▸ **What you will do**:
Scan the entries for the word "oriented" and return every line that has it.

▸ **Source material**:
....................

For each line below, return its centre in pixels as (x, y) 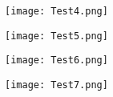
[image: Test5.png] (56, 36)
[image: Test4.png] (56, 11)
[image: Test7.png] (56, 85)
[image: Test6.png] (56, 61)
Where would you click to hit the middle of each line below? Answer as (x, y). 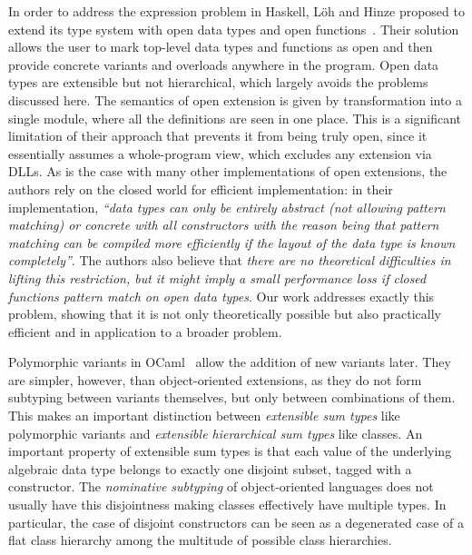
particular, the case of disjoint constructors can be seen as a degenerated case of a (236, 522)
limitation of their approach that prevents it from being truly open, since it (218, 136)
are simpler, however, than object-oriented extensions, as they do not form (215, 379)
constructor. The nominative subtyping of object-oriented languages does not (221, 486)
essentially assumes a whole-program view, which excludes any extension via (220, 153)
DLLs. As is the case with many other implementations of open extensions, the (228, 171)
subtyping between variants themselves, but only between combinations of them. (232, 397)
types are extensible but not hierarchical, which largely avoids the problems (218, 82)
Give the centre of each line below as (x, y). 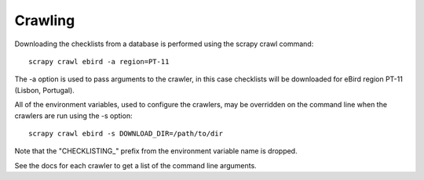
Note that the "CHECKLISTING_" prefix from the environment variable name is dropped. (156, 151)
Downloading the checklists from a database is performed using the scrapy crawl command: (164, 44)
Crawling (45, 20)
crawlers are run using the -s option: (73, 115)
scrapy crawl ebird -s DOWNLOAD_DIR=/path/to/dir (126, 133)
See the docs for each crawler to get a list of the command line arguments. (135, 165)
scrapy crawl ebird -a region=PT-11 (99, 61)
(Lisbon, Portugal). (44, 90)
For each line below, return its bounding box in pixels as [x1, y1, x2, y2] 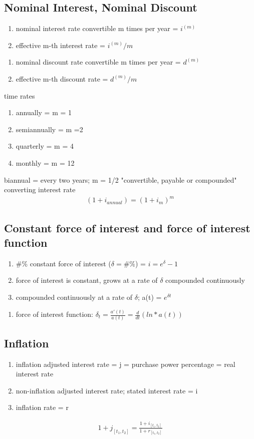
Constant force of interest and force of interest [4, 220, 250, 235]
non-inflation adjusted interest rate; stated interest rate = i [16, 385, 198, 395]
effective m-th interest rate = [16, 40, 106, 50]
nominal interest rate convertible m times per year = [16, 23, 178, 34]
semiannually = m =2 [16, 124, 83, 134]
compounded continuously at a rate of [16, 292, 133, 302]
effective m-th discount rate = [16, 73, 108, 84]
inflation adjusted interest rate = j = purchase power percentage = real [16, 358, 235, 369]

....................

▸ **Response**:
are simpler, however, than object-oriented extensions, as they do not form (215, 379)
constructor. The nominative subtyping of object-oriented languages does not (221, 486)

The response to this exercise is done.